A local family is speaking out about events that happened more than 60 years ago.


Peter Wigmore, of Gladstone, will be speaking at the Tigard Library, Nov. 17 describing his family's ordeal at the hands of Nazis while interred at Auschwitz - the infamous Nazi concentration camp where more than 1 million people lost their lives during World War II.

'It's so difficult to focus on the horrors that happened there without focusing on a specific person,' said Wigmore, 59, a retired teacher from the Lake Oswego School District. 'So I will focus on my mother and her family and what happened to them while they were at Auschwitz.'

This is the third year that the Tigard Library has hosted events around the Holocaust.
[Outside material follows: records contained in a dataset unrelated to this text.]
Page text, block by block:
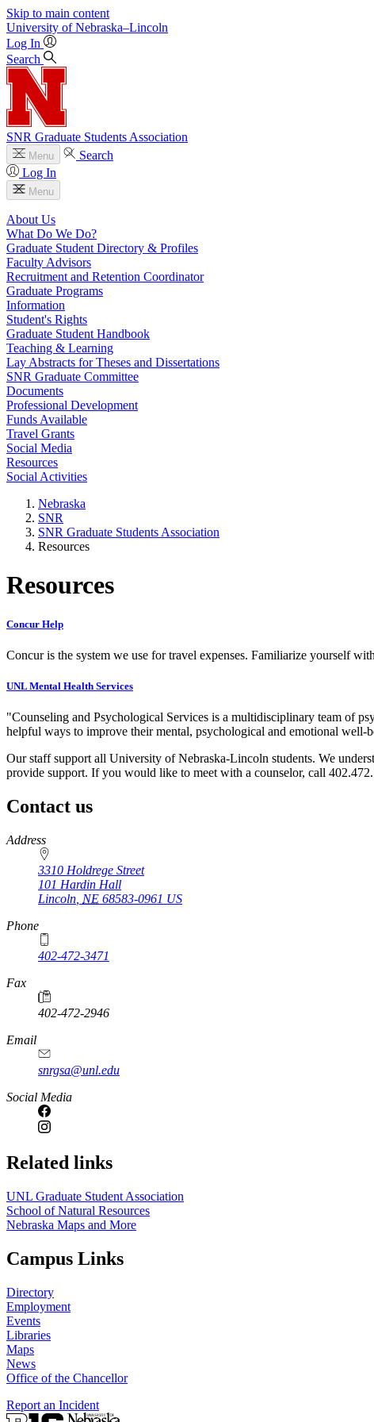
Skip to main content
University of Nebraska–Lincoln
Log In
Search
SNR Graduate Students Association
Menu
Search
Log In
Menu
About Us
What Do We Do?
Graduate Student Directory & Profiles
Faculty Advisors
Recruitment and Retention Coordinator
Graduate Programs
Information
Student's Rights
Graduate Student Handbook
Teaching & Learning
Lay Abstracts for Theses and Dissertations
SNR Graduate Committee
Documents
Professional Development
Funds Available
Travel Grants
Social Media
Resources
Social Activities
Nebraska
SNR
SNR Graduate Students Association
Resources
Resources
Concur Help
Concur is the system we use for travel expenses. Familiarize yourself
UNL Mental Health Services
"Counseling and Psychological Services is a multidisciplinary team of
helpful ways to improve their mental, psychological and emotional well-
Our staff support all University of Nebraska-Lincoln students. We
provide support. If you would like to meet with a counselor, call
Contact us
https://
www.unl.edu
Address
3310 Holdrege Street
101 Hardin Hall
Lincoln NE 68583-0961 US
Phone
402-472-3471
Fax
402-472-2946
https://
www.unl.edu
Email
snrgsa@unl.edu
https://
www.unl.edu
Social Media
Related links
UNL Graduate Student Association
School of Natural Resources
Nebraska Maps and More
Campus Links
Directory
Employment
Events
Libraries
Maps
News
Office of the Chancellor
Report an Incident
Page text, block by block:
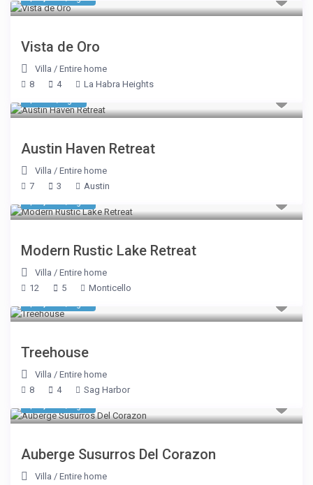
Vista de Oro
Villa /Entire home
8
4 La Habra Heights
Austin Haven Retreat
Villa /Entire home
7
3 Austin
Modern Rustic Lake Retreat
Villa /Entire home
12
5 Monticello
Treehouse
Villa /Entire home
8
4 Sag Harbor
Auberge Susurros Del Corazon
Villa /Entire home
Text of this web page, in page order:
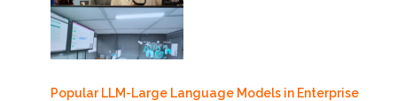
Popular LLM-Large Language Models in Enterprise
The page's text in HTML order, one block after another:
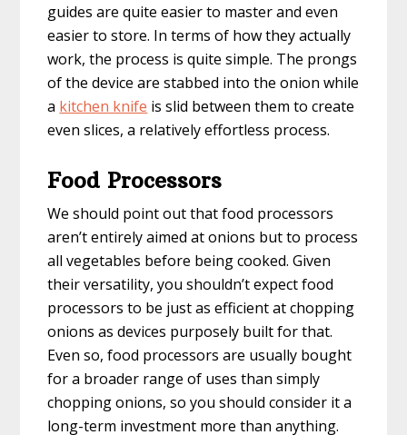
guides are quite easier to master and even
easier to store. In terms of how they actually
work, the process is quite simple. The prongs
of the device are stabbed into the onion while
a kitchen knife is slid between them to create
even slices, a relatively effortless process.
Food Processors
We should point out that food processors
aren’t entirely aimed at onions but to process
all vegetables before being cooked. Given
their versatility, you shouldn’t expect food
processors to be just as efficient at chopping
onions as devices purposely built for that.
Even so, food processors are usually bought
for a broader range of uses than simply
chopping onions, so you should consider it a
long-term investment more than anything.
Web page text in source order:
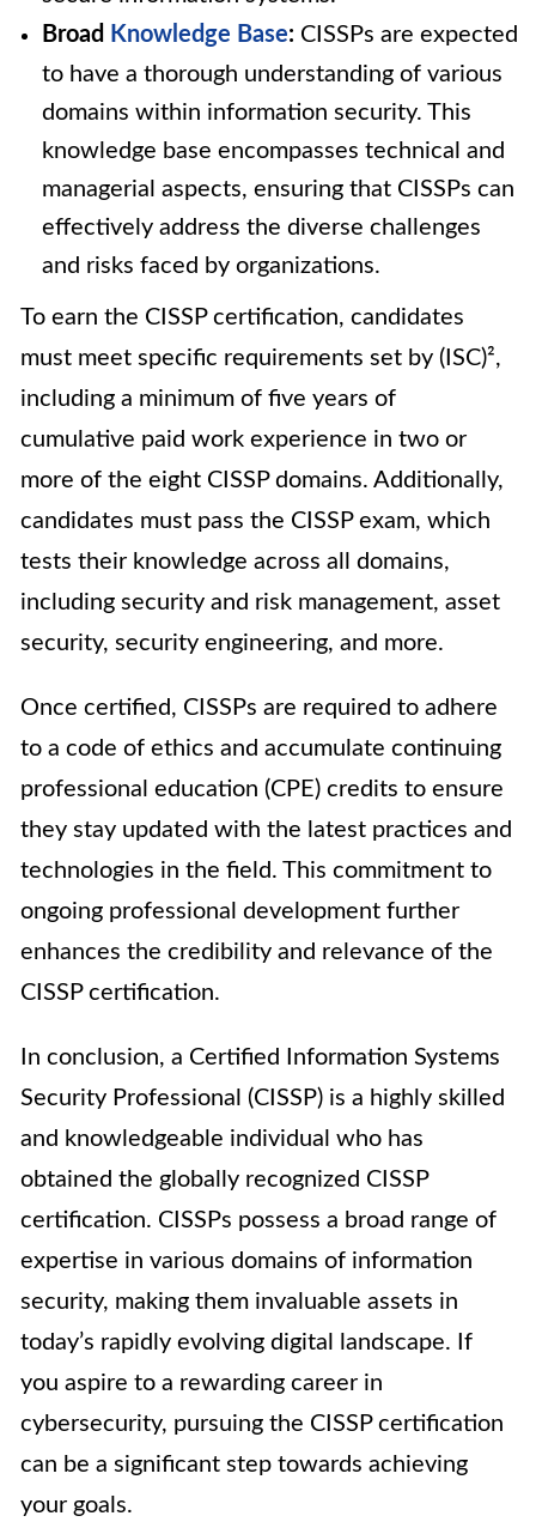
Broad Knowledge Base: CISSPs are expected
to have a thorough understanding of various
domains within information security. This
knowledge base encompasses technical and
managerial aspects, ensuring that CISSPs can
effectively address the diverse challenges
and risks faced by organizations.
To earn the CISSP certification, candidates
must meet specific requirements set by (ISC)²,
including a minimum of five years of
cumulative paid work experience in two or
more of the eight CISSP domains. Additionally,
candidates must pass the CISSP exam, which
tests their knowledge across all domains,
including security and risk management, asset
security, security engineering, and more.
Once certified, CISSPs are required to adhere
to a code of ethics and accumulate continuing
professional education (CPE) credits to ensure
they stay updated with the latest practices and
technologies in the field. This commitment to
ongoing professional development further
enhances the credibility and relevance of the
CISSP certification.
In conclusion, a Certified Information Systems
Security Professional (CISSP) is a highly skilled
and knowledgeable individual who has
obtained the globally recognized CISSP
certification. CISSPs possess a broad range of
expertise in various domains of information
security, making them invaluable assets in
today’s rapidly evolving digital landscape. If
you aspire to a rewarding career in
cybersecurity, pursuing the CISSP certification
can be a significant step towards achieving
your goals.

'My personal philosophy on this is that there are some things that deserve to be remembered, such as (Neil Armstrong landing on the moon) and some things that need to be remembered, such as the murder of 6 million people,' said Erik Carter, a Tigard Library reference librarian who heads the annual talks.
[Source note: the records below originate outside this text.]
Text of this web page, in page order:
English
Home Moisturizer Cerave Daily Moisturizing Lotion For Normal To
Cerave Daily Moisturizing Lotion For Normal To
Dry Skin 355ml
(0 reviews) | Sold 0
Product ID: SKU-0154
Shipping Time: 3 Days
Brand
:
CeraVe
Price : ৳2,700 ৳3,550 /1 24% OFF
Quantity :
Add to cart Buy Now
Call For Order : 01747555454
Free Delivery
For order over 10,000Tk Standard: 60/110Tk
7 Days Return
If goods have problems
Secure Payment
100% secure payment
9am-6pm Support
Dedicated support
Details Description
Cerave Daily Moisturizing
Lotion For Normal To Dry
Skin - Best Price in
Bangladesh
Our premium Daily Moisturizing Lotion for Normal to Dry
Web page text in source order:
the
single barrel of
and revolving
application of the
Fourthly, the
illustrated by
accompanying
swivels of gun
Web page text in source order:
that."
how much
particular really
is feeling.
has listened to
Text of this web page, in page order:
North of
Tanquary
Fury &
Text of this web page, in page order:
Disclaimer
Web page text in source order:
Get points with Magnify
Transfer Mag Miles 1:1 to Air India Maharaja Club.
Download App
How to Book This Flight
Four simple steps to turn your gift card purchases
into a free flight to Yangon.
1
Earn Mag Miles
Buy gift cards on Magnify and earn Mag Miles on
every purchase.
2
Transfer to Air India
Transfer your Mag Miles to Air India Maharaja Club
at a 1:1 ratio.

This year's talk is in observance of the 71st anniversary of Kristallnacht, or the Night of Broken Glass, a coordinated attack by the German government which ended in the deaths of 99 Jews, and the arrest and subsequent placement of 25,000 to 30,000 in concentration camps.

Wigmore's mother, Rosa, was sent to the concentration camp in Poland in 1944 with her family when she was 20 years old. During her time in the camp she was one of many Jewish prisoners subject to experimentation by Josef Mengele, a Nazi doctor known for his frequent use of inmates for human experimentation.

'I have high hopes for this talk,' Carter said. 'It's certainly going to be shocking.'

Wigmore's mother was sent to the gas chambers on three separate occurrences, Wigmore said, but was pulled from the line each time by workers at the camp.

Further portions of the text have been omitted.